Everything requires a password today. Passwords can become a huge nuisance to keep track of, especially if your IT systems enforce password policies. However, within small-medium businesses, passwords are often the only thing that separates IT systems and data from the outside world. Because of this, it’s crucial that these passwords are adequate. Here are a few quick tips on how to choose your passwords.
Passwords should be a minimum of eight characters.
- Choose Passwords that include numbers, capital letters, and symbols. They should be complex and therefore difficult for unauthorized people to guess.
- Avoid basic combinations that could be easy to crack. For example, while “Pa$$w0rd” seems to be long and complex, it is commonly used and commonly defeated.
- Try to choose something that only has meaning to you.
- Avoid dictionary words, common phrases, and even names. Hackers use (electronic) dictionaries to crack passwords.
Ideally, passwords should be changed every 30 to 60 days. While this is a point of much debate recently, regularly changing your passwords will minimize your risks from spying eyes, former employees, or more advanced attacks. Avoid incrementally changing your passwords such as “password1, password2, January, February, etc, etc”.
Make sure you do not use the same password across multiple platforms. If one platform is compromised, all other platforms with the same password become vulnerable.
Storing your password:
Lists of regularly changing passwords should not be recorded in computer docs, sent via email, or jotted down on a sticky note near your station. Instead, try using a password manager.
Email is one of the most important accounts to secure. Systems usually allow users to reset their passwords by means of a “forgot your password” option. This option typically sends a password reset link via e-mail. This means, if someone were to gain access to your email, any system with this option could be accessed by the attacker.

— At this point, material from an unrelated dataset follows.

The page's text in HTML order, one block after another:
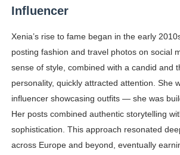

Mobile devices often store saved passwords, sensitive information, and email access. It’s critical that you use a password to secure your mobile devices (phones, tablets, etc.). Additional safeguards, like password policy enforcement, lost device tracking, and remote erase/wipe can be accomplished with our Mobile Device Management.
Overall, the process can be a bit of a nuisance but is crucial to do correctly. The risks are far too great to skimp out on passwords. Your company should have an enforced password policy in place. In the event that a password is forgotten, our support team can easily reset them for you.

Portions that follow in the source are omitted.